One last thing you didn’t include a link to the repo. I presume this is the right one: https://github.com/SteveMacenski/slam_toolbox

Hi Dave,

First, thanks for mentioning to include a link! There’s always something missing when you make an announcement…

It assumes the “vanilla” mobile base setup of a 2D laser scanner. The testing I have done are with SICK TiM, Hokuyo lidars, and RPlidars, but there’s no reason you couldn’t use a lower cost version and a coarser resolution map. But in general a 2D laser scanner broadcasting a sensor_msgs/LaserScan message.

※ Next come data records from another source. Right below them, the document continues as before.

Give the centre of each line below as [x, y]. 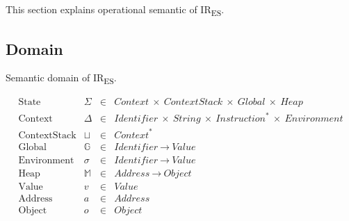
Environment [46, 160]
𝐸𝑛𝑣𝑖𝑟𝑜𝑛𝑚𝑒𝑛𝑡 [314, 119]
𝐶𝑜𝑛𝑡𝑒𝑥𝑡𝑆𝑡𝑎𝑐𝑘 [193, 103]
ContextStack [47, 135]
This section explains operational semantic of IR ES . [115, 10]
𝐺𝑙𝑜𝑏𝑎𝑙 [251, 103]
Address [35, 198]
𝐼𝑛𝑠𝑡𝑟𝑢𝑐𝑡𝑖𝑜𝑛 [241, 119]

On the computational side, I haven’t tried it with something too under powered, I think my weakest robot is a 6th gen i5 and I haven’t had a problem. Its a good question if this would work on something like a Raspberry pi, and the answer would be: I don’t know but I’m open to finding out. I haven’t done anything insanely above the ordinary of 2D laser based SLAM, so you should be fine to use this if you are able to use other 2D slam packages on your platform like Karto, Gmapping, Cartographer, etc. You definitely won’t get 145,000 sq.ft. realtime on that type of platform however. That metric was using a 7th gen i7 mobile NUC processor.

Nice tool, we’ve been looking to work with something like this. Anyone interested in using an OPS241-B short range radar sensor to make it work with the toolbox? It provides range information to one or more detected objects in it’s field of view. Detection range is 0.1 to 20m. Contact me if interested.

This is awesome work @smac, thanks for sharing!